## [Assigned task]
Each line from the one containing "more blabla (50, 73)" through the end of the entries below must be output exactly; no other line belongs.

## [Data in this exercise]
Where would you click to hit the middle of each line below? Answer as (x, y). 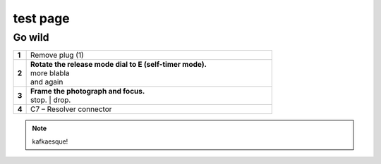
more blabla (50, 73)
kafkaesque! (50, 141)
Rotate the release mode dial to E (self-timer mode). (119, 65)
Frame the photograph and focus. (88, 92)
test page (41, 18)
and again (47, 82)
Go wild (31, 37)
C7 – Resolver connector (71, 109)

## [Response area]
more blabla (50, 73)
kafkaesque! (50, 141)
Rotate the release mode dial to E (self-timer mode). (119, 65)
Frame the photograph and focus. (88, 92)
test page (41, 18)
and again (47, 82)
Go wild (31, 37)
C7 – Resolver connector (71, 109)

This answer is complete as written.